We import now our Support Vector Machine algorithm from the sci-kit learn library and an accuracy score from the metrics module

In [12]:
from sklearn.svm import LinearSVC
clf_svm = LinearSVC(dual=False, tol=1e-5)
clf_svm.fit(X_train, Y_train)

LinearSVC(C=1.0, class_weight=None, dual=False, fit_intercept=True,
     intercept_scaling=1, loss='squared_hinge', max_iter=1000,
     multi_class='ovr', penalty='l2', random_state=None, tol=1e-05,
     verbose=0)

In [13]:
from sklearn.metrics import accuracy_score
y_pred_svm = clf_svm.predict(X_test)
score = accuracy_score(y_test, y_pred_svm)
print('Model score: ', score)

Model score:  0.9102380952380953


By inputing a linear SVM model we already a 91% accuracy score on the classifier.

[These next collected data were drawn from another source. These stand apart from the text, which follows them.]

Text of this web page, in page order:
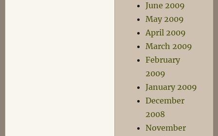
June 2009
May 2009
April 2009
March 2009
February
2009
January 2009
December
2008
November

The next step involves finding the optimal combination of hyperparameters. In our specific case, what is the right tolerance?

In [19]:
from sklearn.model_selection import GridSearchCV
tolerances = [1e-3, 1e-4, 1e-5]
param_grid = {'tol': tolerances}

grid_search = GridSearchCV(LinearSVC(dual=False), param_grid, cv=3)
grid_search.fit(X_train, Y_train)
grid_search.best_params_

{'tol': 0.001}

The upper code uses cross-validation to avoid overfitting (three-fold cross validation, in this case). And uses a grid search to find the right parameter to improve the model. 

We preserve the default penalty parameter(12). The penalty parameter tries to determine which is the best negative score when an observation is on an incorrect side of the classification hyperplane. 



In [26]:
clf_svm = LinearSVC(dual=False, tol=1e-3)
clf_svm.fit(X_train, Y_train)

LinearSVC(C=1.0, class_weight=None, dual=False, fit_intercept=True,
     intercept_scaling=1, loss='squared_hinge', max_iter=1000,
     multi_class='ovr', penalty='l2', random_state=None, tol=0.001,
     verbose=0)

Now, we reinstantiate the SVM class with our adjusted parameters and we evaluate once again. 

In [27]:
from sklearn.metrics import accuracy_score
y_pred_svm = clf_svm.predict(X_test)
score = accuracy_score(y_test, y_pred_svm)
print('Adjusted Model score: ', score)

Adjusted Model score:  0.910952380952381


Our model only improved marginally. But we could carry on tweaking the parameters until an acceptable accuracy is met.